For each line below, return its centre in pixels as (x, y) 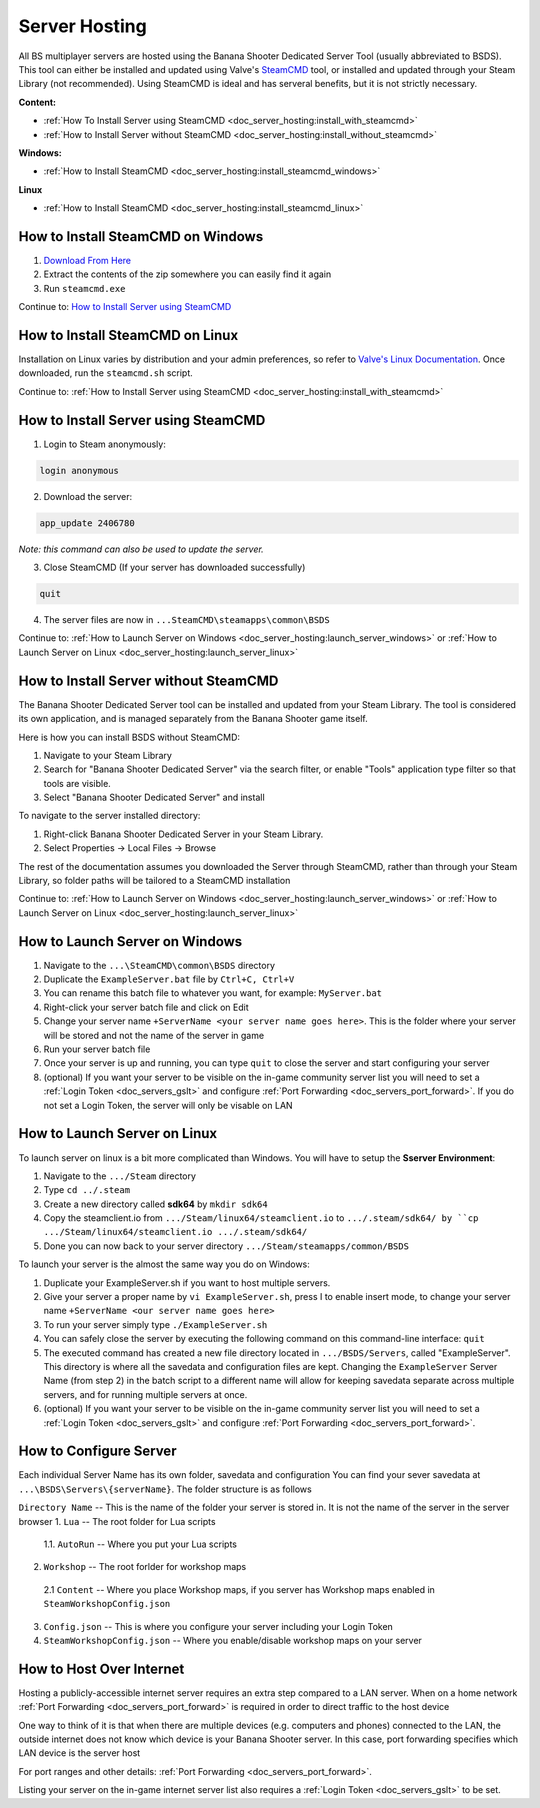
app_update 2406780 (87, 523)
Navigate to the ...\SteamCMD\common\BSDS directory (159, 965)
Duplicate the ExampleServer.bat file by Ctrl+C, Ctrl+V (169, 979)
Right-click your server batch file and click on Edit (146, 1007)
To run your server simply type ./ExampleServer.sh (155, 1324)
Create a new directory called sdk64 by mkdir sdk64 (156, 1204)
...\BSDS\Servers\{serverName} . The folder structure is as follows (165, 1489)
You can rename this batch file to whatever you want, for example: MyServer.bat (213, 993)
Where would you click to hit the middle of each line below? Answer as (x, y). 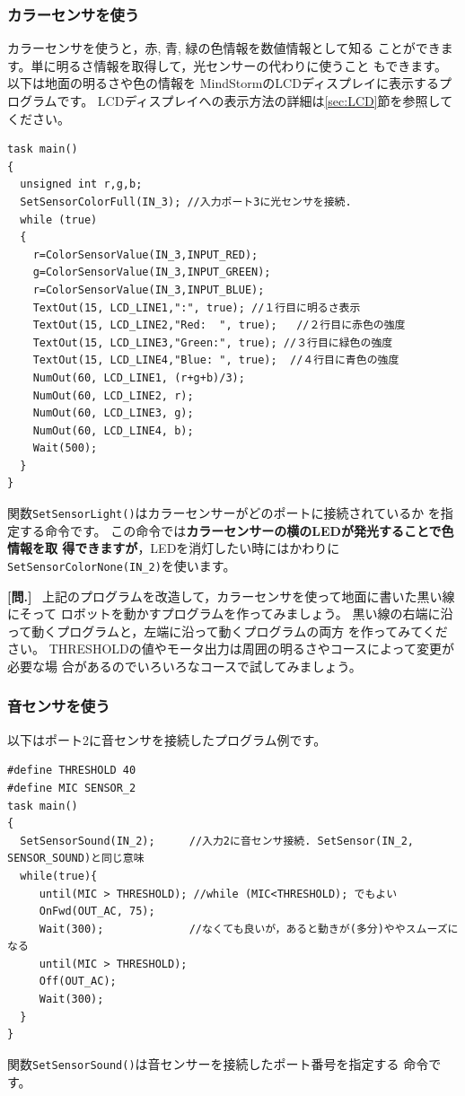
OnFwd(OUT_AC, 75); (97, 912)
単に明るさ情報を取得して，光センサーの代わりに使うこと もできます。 (239, 65)
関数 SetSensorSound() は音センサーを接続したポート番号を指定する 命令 (218, 1063)
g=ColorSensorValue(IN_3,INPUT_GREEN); (152, 272)
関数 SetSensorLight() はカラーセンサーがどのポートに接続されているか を (224, 513)
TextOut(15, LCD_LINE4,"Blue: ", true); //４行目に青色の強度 (216, 360)
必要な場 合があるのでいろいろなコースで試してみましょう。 (184, 666)
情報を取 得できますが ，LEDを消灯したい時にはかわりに (174, 548)
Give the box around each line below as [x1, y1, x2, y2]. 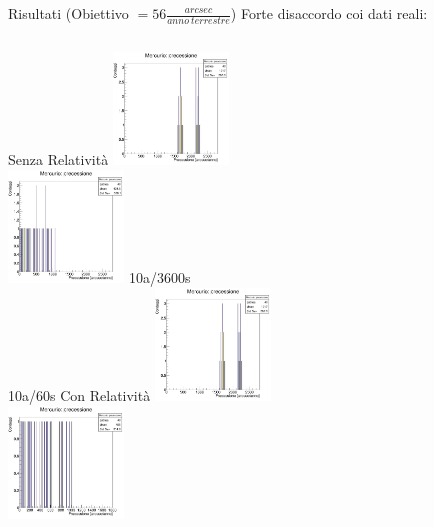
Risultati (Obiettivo [8, 3, 129, 23]
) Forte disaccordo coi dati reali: [230, 3, 428, 23]
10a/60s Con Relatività [8, 385, 151, 406]
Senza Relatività [8, 149, 109, 170]
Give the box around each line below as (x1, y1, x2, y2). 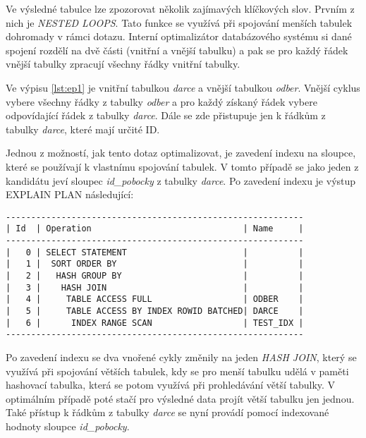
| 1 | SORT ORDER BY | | (6, 259, 304, 269)
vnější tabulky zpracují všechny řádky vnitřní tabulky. (6, 56, 240, 71)
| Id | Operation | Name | (6, 224, 304, 234)
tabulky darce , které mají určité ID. (6, 121, 160, 136)
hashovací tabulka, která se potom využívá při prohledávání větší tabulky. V (6, 377, 336, 392)
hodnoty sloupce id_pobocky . (6, 418, 130, 433)
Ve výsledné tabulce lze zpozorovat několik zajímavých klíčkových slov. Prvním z (6, 1, 355, 16)
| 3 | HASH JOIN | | (6, 282, 304, 293)
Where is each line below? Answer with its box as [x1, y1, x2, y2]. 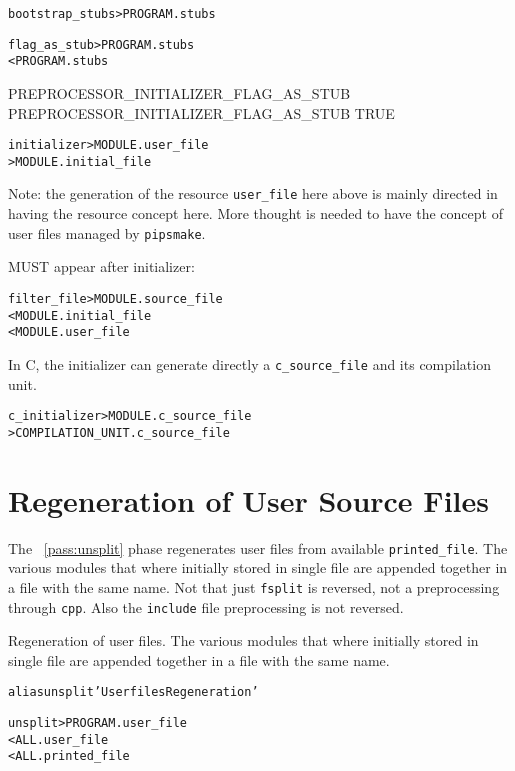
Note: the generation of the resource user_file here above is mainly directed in [8, 183, 498, 204]
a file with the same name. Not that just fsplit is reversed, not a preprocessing [8, 576, 500, 597]
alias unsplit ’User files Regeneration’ [8, 685, 259, 700]
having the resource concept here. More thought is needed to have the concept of [8, 203, 503, 224]
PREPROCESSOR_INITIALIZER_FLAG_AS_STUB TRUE [8, 102, 395, 123]
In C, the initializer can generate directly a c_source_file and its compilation [8, 353, 491, 374]
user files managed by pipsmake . [8, 222, 206, 243]
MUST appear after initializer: [8, 256, 195, 277]
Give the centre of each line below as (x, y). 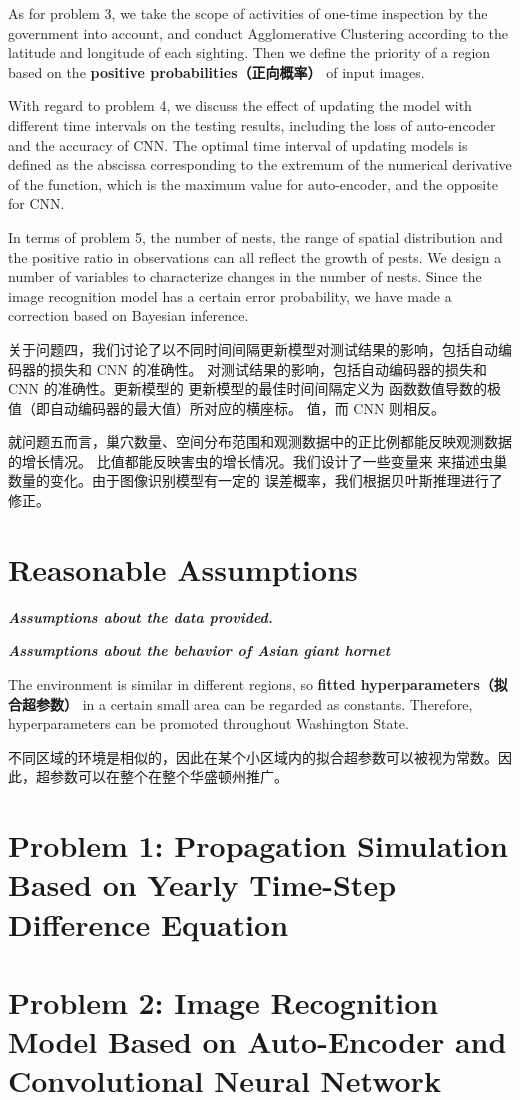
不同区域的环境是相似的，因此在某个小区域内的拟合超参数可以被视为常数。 (253, 756)
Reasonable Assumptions (183, 568)
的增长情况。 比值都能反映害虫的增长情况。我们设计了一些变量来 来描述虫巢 (258, 460)
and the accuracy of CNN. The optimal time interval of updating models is (238, 144)
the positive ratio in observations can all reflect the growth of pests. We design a (255, 256)
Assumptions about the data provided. (140, 616)
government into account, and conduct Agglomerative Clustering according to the (258, 32)
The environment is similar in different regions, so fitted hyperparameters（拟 (258, 683)
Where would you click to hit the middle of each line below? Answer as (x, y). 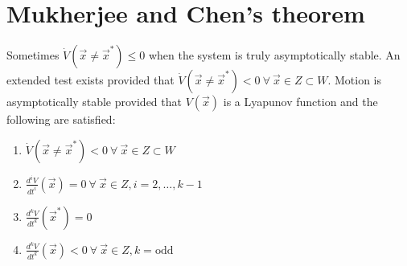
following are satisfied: (61, 119)
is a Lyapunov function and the (300, 102)
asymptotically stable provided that (94, 102)
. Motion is (354, 80)
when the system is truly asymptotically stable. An (274, 55)
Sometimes (33, 55)
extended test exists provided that (90, 80)
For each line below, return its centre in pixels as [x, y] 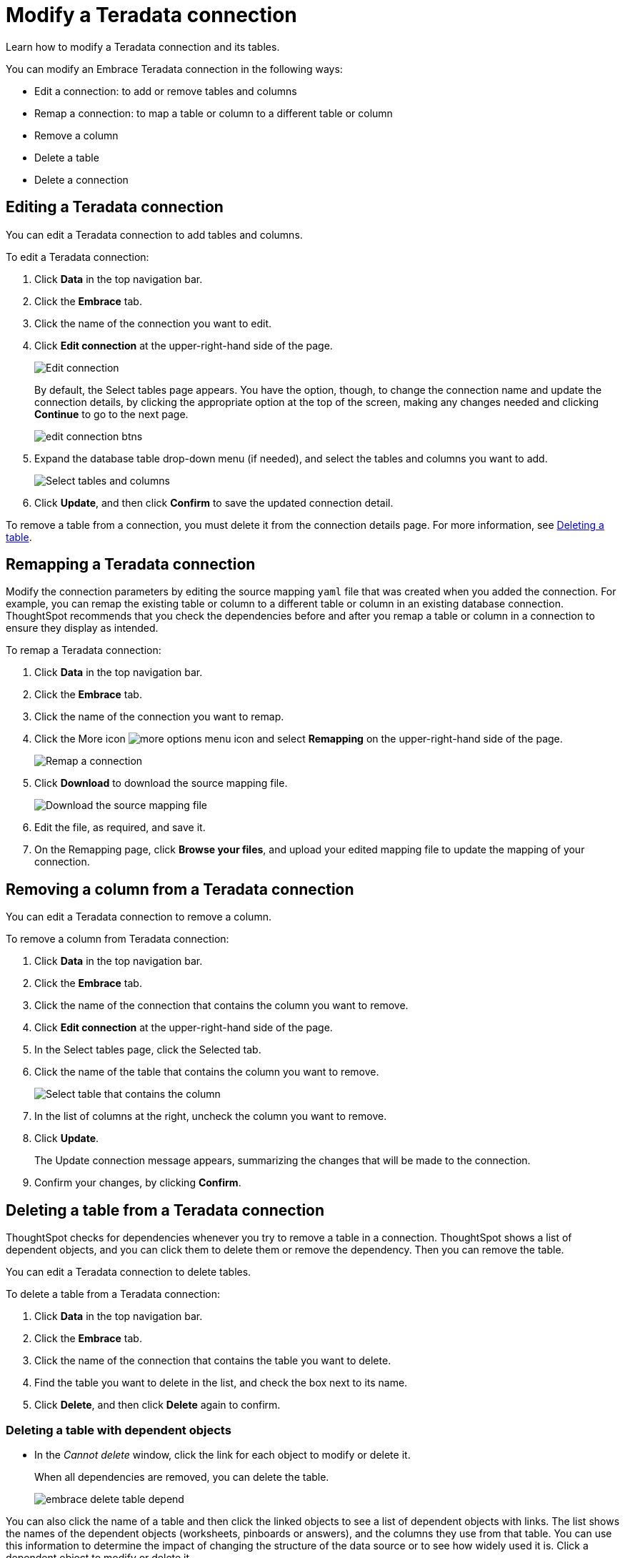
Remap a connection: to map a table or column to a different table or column [214, 113]
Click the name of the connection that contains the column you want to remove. [221, 1006]
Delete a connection [81, 179]
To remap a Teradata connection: [84, 650]
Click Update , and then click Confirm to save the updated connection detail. [214, 502]
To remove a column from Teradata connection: [117, 939]
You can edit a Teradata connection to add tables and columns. [154, 234]
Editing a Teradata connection [115, 207]
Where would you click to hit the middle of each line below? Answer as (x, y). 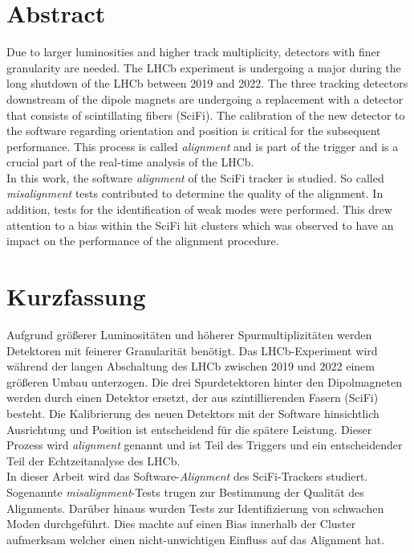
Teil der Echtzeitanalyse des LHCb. (93, 460)
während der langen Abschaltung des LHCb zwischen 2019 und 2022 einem (191, 366)
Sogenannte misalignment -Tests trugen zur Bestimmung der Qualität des (185, 492)
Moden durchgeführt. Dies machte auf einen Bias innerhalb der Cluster (181, 524)
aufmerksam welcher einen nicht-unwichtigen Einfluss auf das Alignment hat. (196, 539)
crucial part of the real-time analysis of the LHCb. (130, 162)
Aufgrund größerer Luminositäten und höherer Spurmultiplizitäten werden (189, 334)
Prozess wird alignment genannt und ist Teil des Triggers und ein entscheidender (205, 445)
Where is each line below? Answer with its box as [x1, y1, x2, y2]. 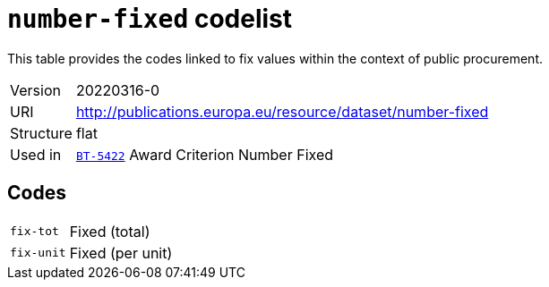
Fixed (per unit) [69, 243, 173, 262]
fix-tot [10, 224, 59, 239]
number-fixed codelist [7, 4, 293, 34]
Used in [10, 145, 62, 164]
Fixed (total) [69, 222, 150, 241]
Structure [10, 123, 73, 142]
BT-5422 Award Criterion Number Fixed [75, 145, 334, 164]
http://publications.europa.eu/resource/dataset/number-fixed [75, 102, 489, 121]
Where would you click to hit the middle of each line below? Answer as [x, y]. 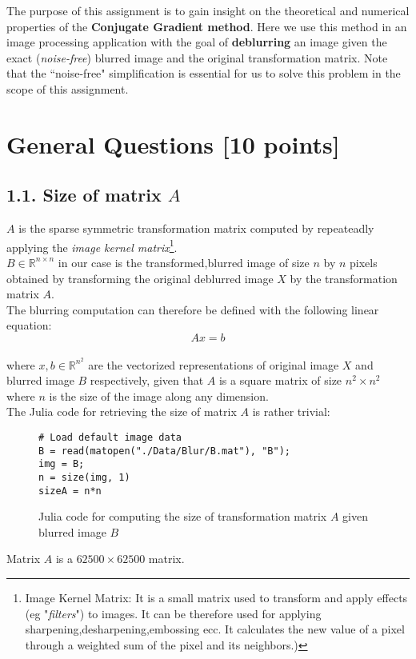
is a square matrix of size [280, 380]
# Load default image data [110, 437]
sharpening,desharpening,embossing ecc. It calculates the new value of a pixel [215, 629]
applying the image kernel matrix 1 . [92, 246]
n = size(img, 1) [84, 477]
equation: [29, 325]
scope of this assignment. [68, 88]
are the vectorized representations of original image [214, 364]
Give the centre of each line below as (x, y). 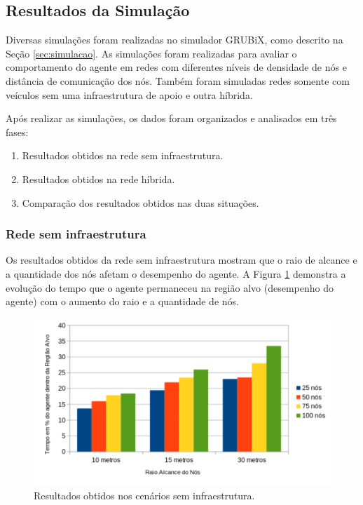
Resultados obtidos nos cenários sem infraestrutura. (144, 496)
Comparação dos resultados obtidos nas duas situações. (141, 202)
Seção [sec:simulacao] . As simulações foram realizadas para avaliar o (151, 53)
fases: (17, 132)
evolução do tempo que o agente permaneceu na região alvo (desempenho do (170, 287)
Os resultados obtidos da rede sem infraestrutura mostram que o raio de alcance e (181, 260)
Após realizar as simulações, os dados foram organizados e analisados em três (171, 118)
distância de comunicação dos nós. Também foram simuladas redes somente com (178, 80)
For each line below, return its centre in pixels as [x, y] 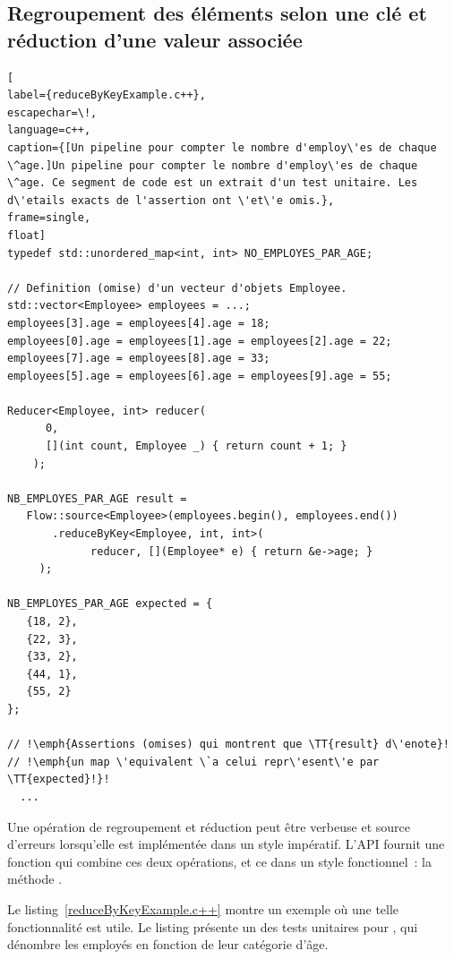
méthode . [35, 879]
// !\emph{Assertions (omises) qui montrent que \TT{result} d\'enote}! [228, 745]
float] [26, 235]
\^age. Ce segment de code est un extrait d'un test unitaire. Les [213, 183]
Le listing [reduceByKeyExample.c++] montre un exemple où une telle [203, 908]
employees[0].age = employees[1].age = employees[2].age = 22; [200, 341]
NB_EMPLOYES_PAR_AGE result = [97, 498]
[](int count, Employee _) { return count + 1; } [196, 446]

====================

◆ **BRIEF**:
When you copy the records above, keep every word exact and drop the pictures.

◆ **ANSWER FOR THE TASK**:
For each line below, return its centre in pixels as (x, y) 
app_update 2406780 (87, 523)
Navigate to the ...\SteamCMD\common\BSDS directory (159, 965)
Duplicate the ExampleServer.bat file by Ctrl+C, Ctrl+V (169, 979)
Right-click your server batch file and click on Edit (146, 1007)
To run your server simply type ./ExampleServer.sh (155, 1324)
Create a new directory called sdk64 by mkdir sdk64 (156, 1204)
...\BSDS\Servers\{serverName} . The folder structure is as follows (165, 1489)
You can rename this batch file to whatever you want, for example: MyServer.bat (213, 993)
Where would you click to hit the middle of each line below? Answer as (x, y). 
OnFwd(OUT_AC, 75); (97, 912)
単に明るさ情報を取得して，光センサーの代わりに使うこと もできます。 (239, 65)
関数 SetSensorSound() は音センサーを接続したポート番号を指定する 命令 (218, 1063)
g=ColorSensorValue(IN_3,INPUT_GREEN); (152, 272)
関数 SetSensorLight() はカラーセンサーがどのポートに接続されているか を (224, 513)
TextOut(15, LCD_LINE4,"Blue: ", true); //４行目に青色の強度 (216, 360)
必要な場 合があるのでいろいろなコースで試してみましょう。 (184, 666)
情報を取 得できますが ，LEDを消灯したい時にはかわりに (174, 548)
Give the box around each line below as [x1, y1, x2, y2]. 
Risultati (Obiettivo [8, 3, 129, 23]
) Forte disaccordo coi dati reali: [230, 3, 428, 23]
10a/60s Con Relatività [8, 385, 151, 406]
Senza Relatività [8, 149, 109, 170]
Give the box around each line below as (x1, y1, x2, y2). 
| 1 | SORT ORDER BY | | (6, 259, 304, 269)
vnější tabulky zpracují všechny řádky vnitřní tabulky. (6, 56, 240, 71)
| Id | Operation | Name | (6, 224, 304, 234)
tabulky darce , které mají určité ID. (6, 121, 160, 136)
hashovací tabulka, která se potom využívá při prohledávání větší tabulky. V (6, 377, 336, 392)
hodnoty sloupce id_pobocky . (6, 418, 130, 433)
Ve výsledné tabulce lze zpozorovat několik zajímavých klíčkových slov. Prvním z (6, 1, 355, 16)
| 3 | HASH JOIN | | (6, 282, 304, 293)
Where is each line below? Answer with its box as [x1, y1, x2, y2]. 
Note: the generation of the resource user_file here above is mainly directed in [8, 183, 498, 204]
a file with the same name. Not that just fsplit is reversed, not a preprocessing [8, 576, 500, 597]
alias unsplit ’User files Regeneration’ [8, 685, 259, 700]
having the resource concept here. More thought is needed to have the concept of [8, 203, 503, 224]
PREPROCESSOR_INITIALIZER_FLAG_AS_STUB TRUE [8, 102, 395, 123]
In C, the initializer can generate directly a c_source_file and its compilation [8, 353, 491, 374]
user files managed by pipsmake . [8, 222, 206, 243]
MUST appear after initializer: [8, 256, 195, 277]
Give the centre of each line below as (x, y). 
不同区域的环境是相似的，因此在某个小区域内的拟合超参数可以被视为常数。 (253, 756)
Reasonable Assumptions (183, 568)
的增长情况。 比值都能反映害虫的增长情况。我们设计了一些变量来 来描述虫巢 (258, 460)
and the accuracy of CNN. The optimal time interval of updating models is (238, 144)
the positive ratio in observations can all reflect the growth of pests. We design a (255, 256)
Assumptions about the data provided. (140, 616)
government into account, and conduct Agglomerative Clustering according to the (258, 32)
The environment is similar in different regions, so fitted hyperparameters（拟 (258, 683)
Where would you click to hit the middle of each line below? Answer as (x, y). 
following are satisfied: (61, 119)
is a Lyapunov function and the (300, 102)
asymptotically stable provided that (94, 102)
. Motion is (354, 80)
when the system is truly asymptotically stable. An (274, 55)
Sometimes (33, 55)
extended test exists provided that (90, 80)
For each line below, return its centre in pixels as [x, y] 
Remap a connection: to map a table or column to a different table or column [214, 113]
Click the name of the connection that contains the column you want to remove. [221, 1006]
Delete a connection [81, 179]
To remap a Teradata connection: [84, 650]
Click Update , and then click Confirm to save the updated connection detail. [214, 502]
To remove a column from Teradata connection: [117, 939]
You can edit a Teradata connection to add tables and columns. [154, 234]
Editing a Teradata connection [115, 207]
Where would you click to hit the middle of each line below? Answer as (x, y). 
Teil der Echtzeitanalyse des LHCb. (93, 460)
während der langen Abschaltung des LHCb zwischen 2019 und 2022 einem (191, 366)
Sogenannte misalignment -Tests trugen zur Bestimmung der Qualität des (185, 492)
Moden durchgeführt. Dies machte auf einen Bias innerhalb der Cluster (181, 524)
aufmerksam welcher einen nicht-unwichtigen Einfluss auf das Alignment hat. (196, 539)
crucial part of the real-time analysis of the LHCb. (130, 162)
Aufgrund größerer Luminositäten und höherer Spurmultiplizitäten werden (189, 334)
Prozess wird alignment genannt und ist Teil des Triggers und ein entscheidender (205, 445)
Where is each line below? Answer with its box as [x1, y1, x2, y2]. 
Fixed (per unit) [69, 243, 173, 262]
fix-tot [10, 224, 59, 239]
number-fixed codelist [7, 4, 293, 34]
Used in [10, 145, 62, 164]
Fixed (total) [69, 222, 150, 241]
Structure [10, 123, 73, 142]
BT-5422 Award Criterion Number Fixed [75, 145, 334, 164]
http://publications.europa.eu/resource/dataset/number-fixed [75, 102, 489, 121]
Where would you click to hit the middle of each line below? Answer as [x, y]. 
is a square matrix of size [280, 380]
# Load default image data [110, 437]
sharpening,desharpening,embossing ecc. It calculates the new value of a pixel [215, 629]
applying the image kernel matrix 1 . [92, 246]
n = size(img, 1) [84, 477]
equation: [29, 325]
scope of this assignment. [68, 88]
are the vectorized representations of original image [214, 364]
Give the centre of each line below as (x, y). 
Resultados obtidos nos cenários sem infraestrutura. (144, 496)
Comparação dos resultados obtidos nas duas situações. (141, 202)
Seção [sec:simulacao] . As simulações foram realizadas para avaliar o (151, 53)
fases: (17, 132)
evolução do tempo que o agente permaneceu na região alvo (desempenho do (170, 287)
Os resultados obtidos da rede sem infraestrutura mostram que o raio de alcance e (181, 260)
Após realizar as simulações, os dados foram organizados e analisados em três (171, 118)
distância de comunicação dos nós. Também foram simuladas redes somente com (178, 80)
For each line below, return its centre in pixels as [x, y] 
méthode . [35, 879]
// !\emph{Assertions (omises) qui montrent que \TT{result} d\'enote}! [228, 745]
float] [26, 235]
\^age. Ce segment de code est un extrait d'un test unitaire. Les [213, 183]
Le listing [reduceByKeyExample.c++] montre un exemple où une telle [203, 908]
employees[0].age = employees[1].age = employees[2].age = 22; [200, 341]
NB_EMPLOYES_PAR_AGE result = [97, 498]
[](int count, Employee _) { return count + 1; } [196, 446]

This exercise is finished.